Bringing much more than math skills to the table

COMMUNITY INVESTING: The College Crusade of Rhode Island was founded to invest in the state’s children, and CFO Irene McCormick, and President and CEO Todd D. Flaherty run a tight ship to make sure the nonprofit continues to have the resources to do its work. / PBN PHOTO/NATALJA KENT
COMMUNITY INVESTING: The College Crusade of Rhode Island was founded to invest in the state’s children, and CFO Irene McCormick, and President and CEO Todd D. Flaherty run a tight ship to make sure the nonprofit continues to have the resources to do its work. / PBN PHOTO/NATALJA KENT

Paul E. Kandarian
CONTRIBUTING WRITER
The numbers game can be a dispassionate one. But not for Irene McCormick. She injects her own inspiration into her work as chief financial officer for The College Crusade of Rhode Island, which was founded in 1989 by a public-private partnership of state and business leaders to address the impact of elevated high school dropout rates and low college-attending rates on the state’s workforce.
“I’ve always been that way,” said McCormick, who has been with the Crusade for 21 years, its CFO for the last two and a half. “If you can’t afford it, you can’t have it.
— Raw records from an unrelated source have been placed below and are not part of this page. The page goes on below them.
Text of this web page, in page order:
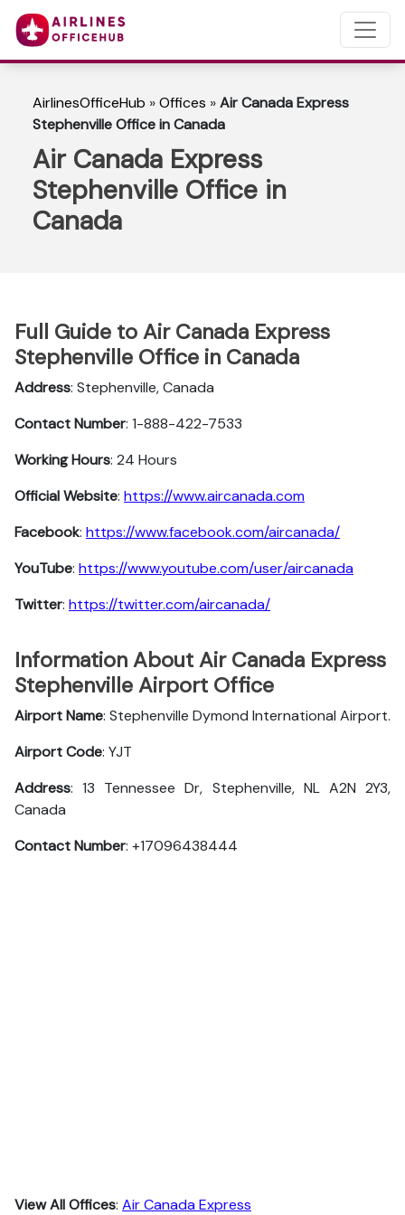
AirlinesOfficeHub »Offices »Air Canada Express
Stephenville Office in Canada
Air Canada Express
Stephenville Office in
Canada
Full Guide to Air Canada Express
Stephenville Office in Canada
Address: Stephenville, Canada
Contact Number: 1-888-422-7533
Working Hours: 24 Hours
Official Website: https://www.aircanada.com
Facebook: https://www.facebook.com/aircanada/
YouTube: https://www.youtube.com/user/aircanada
Twitter: https://twitter.com/aircanada/
Information About Air Canada Express
Stephenville Airport Office
Airport Name: Stephenville Dymond International Airport.
Airport Code: YJT
Address: 13 Tennessee Dr, Stephenville, NL A2N 2Y3,
Canada
Contact Number: +17096438444
View All Offices: Air Canada Express
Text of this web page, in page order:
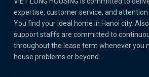
expertise, customer service, and
You find your ideal home in Hanoi city.
support staffs are committed to
throughout the lease term whenever you
house problems or beyond.
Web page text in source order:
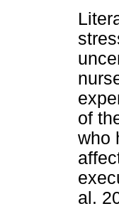
of
who
al.
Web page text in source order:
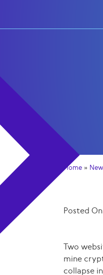
Home »
Posted
Two
mine
collapse
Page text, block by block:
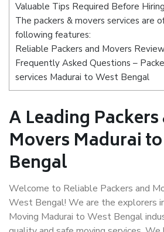
Valuable Tips Required Before
The packers & movers services are
following features:
Reliable Packers and Movers
Frequently Asked Questions –
services Madurai to West Bengal
A Leading Packers
Movers Madurai
Bengal
Welcome to Reliable Packers and
West Bengal! We are the explorers
Moving Madurai to West Bengal
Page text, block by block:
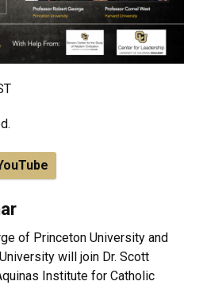
of Princeton University and
will join Dr. Scott
Institute for Catholic
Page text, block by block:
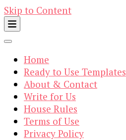
Skip to Content
Home
Ready to Use Templates
About & Contact
Write for Us
House Rules
Terms of Use
Privacy Policy
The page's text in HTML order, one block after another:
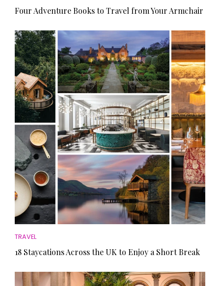
Four Adventure Books to Travel from Your Armchair
TRAVEL
18 Staycations Across the UK to Enjoy a Short Break
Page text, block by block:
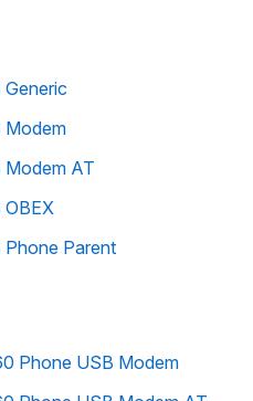
Modem
Modem AT
OBEX
Phone Parent
Phone USB Modem
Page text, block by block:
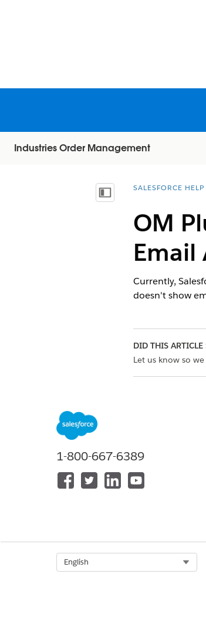
Industries Order Management
Show Table of Contents
You are here:
SALESFORCE HELP
OM
Email
Currently,
doesn't show
DID THIS ARTICLE
Let us know so
1-800-667-6389
English
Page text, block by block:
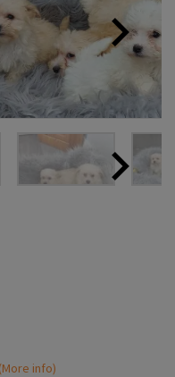
(More info)
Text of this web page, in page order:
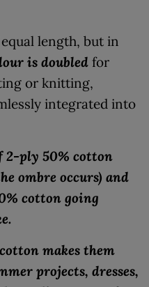
length, but in
is doubled for
or knitting,
integrated into
2-ply 50% cotton
ombre occurs) and
cotton going
makes them
projects, dresses,
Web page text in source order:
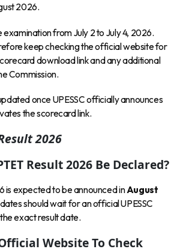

A lot of nonprofits get in trouble sometimes dipping into one fund to pay for something else.”
She has been making sure that doesn’t happen at the nonprofit from the beginning, when, as controller, she was the primary staff person responsible for fiscal oversight.
And she’s done a remarkable job, keeping Crusade numbers where they should be, says Crusade President and CEO Todd D. Flaherty.
“Irene has presided over a string of remarkably clean audits for The College Crusade,” Flaherty said in nominating his CFO for the award. “For the past several years, our auditors did not issue a management letter, as there were no findings to report and no recommendations for improving fiscal controls.”
That points to a job consistently well-done, he said, adding that to perform “so well through external audit processes is an impressive accomplishment given the size of the organization’s budget; the mix of federal, state and private revenue streams; the variety of contractual and statutory obligations managed across varying fiscal periods; and the scope and financial detail involved in running more than 50 support programs for low-income youth and their families.”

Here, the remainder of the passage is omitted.